Date of Award

Fall 11-19-2025

Embargo Period

12-12-2025

Document Type

Thesis - MUSC Only

Degree Name

Master of Biomedical Science

Department

Biochemistry and Molecular Biology

College

College of Graduate Studies

First Advisor

Philip Howe

Second Advisor

Saverio Gentile

Third Advisor

Lalima K Madan

Fourth Advisor

Ozgur Sahin

Abstract

In comparison to other subtypes, triple-negative breast cancer (TNBC) has limited treatment options due to its heterogeneous nature and lack of therapeutic targets compared to non-TNBC. Accounting for 15-20% of all breast cancers, TNBC is characterized by its lack of expression of estrogen receptor (ER), progesterone receptor (PR) and human epidermal growth factor receptor 2 (HER2). The standard of care is neoadjuvant chemotherapy, followed by surgery if applicable and adjuvant chemotherapy. The effectiveness of this treatment course is limited due to its severe side-effects such as cardiotoxicity and chemoresistance. The development of resistance to chemotherapy is more common in TNBC than in other subtypes and its underlying mechanism is still elusive.

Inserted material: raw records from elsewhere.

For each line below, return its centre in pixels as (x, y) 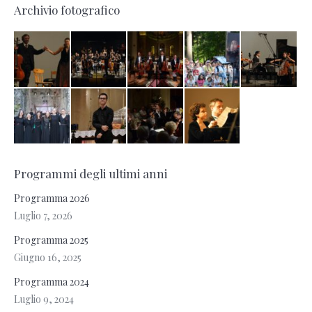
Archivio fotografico (67, 10)
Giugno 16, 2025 (48, 258)
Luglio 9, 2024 (44, 299)
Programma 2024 (52, 282)
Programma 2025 (51, 240)
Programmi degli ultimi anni (91, 174)
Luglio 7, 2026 (43, 216)
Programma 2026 (52, 198)
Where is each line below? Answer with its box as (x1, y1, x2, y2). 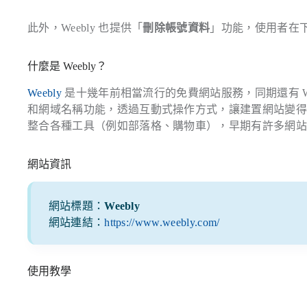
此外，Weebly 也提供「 (27, 22, 143, 34)
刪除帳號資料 (143, 22, 210, 34)
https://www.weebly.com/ (104, 217, 220, 228)
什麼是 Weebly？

We aim to define the mechanisms through which the E3 ubiquitin ligase ARIH-1 impacts chemoresponse in TNBC, as breast cancer (BC) patient data show higher ARIH-1 transcript levels correlate with worse survival. We have previously identified a novel role for ARIH-1 in the epithelial to mesenchymal transition (EMT), tumor initiation, and metastatic progression of TNBC. EMT, a process that is aberrantly activated in cancer, is associated with increased cell migration, invasion, and the acquisition of cancer stem cell (CSC) traits that enhance chemoresistance. Based on these findings, we looked at the impact of ARIH-1 in response to chemotherapy.

We assessed ARIH-1 expression in the Doxorubicin-resistant cell line of our TNBC MDA-MB-231 cells model, showing ARIH-1 is upregulated in these cells at the transcript and protein level. To test the impact of ARIH-1 on cancer cell viability, we generated MDA-MB-231 TNBC cells overexpressing (OE) or silencing (KD) ARIH-1. We show that ARIH-1 silencing increases response to chemotherapy treatment with Doxorubicin, a DNA-damaging anthracycline. To assess the biochemical mechanism linking ARIH-1 to chemoresistance, we utilized miniTurboID proximity labeling method to identify and test novel targets of ARIH-1 potentially related to chemoresistance or DNA damage response pathways. Here, we identified topoisomerase II-alpha (TOP2A), an enzyme involved in DNA topology regulation. Cycloheximide chase assay successfully demonstrated TOP2A stability is regulated by ARIH-1-mediated proteasomal degradation and silencing ARIH-1 improves TOP2A’s DNA decatenation ability when compared to control. Together, we validate this target as a candidate substrate of ARIH-1 that may be impacting chemotherapy sensitivity.

Rights

Copyright is held by the author. All rights reserved.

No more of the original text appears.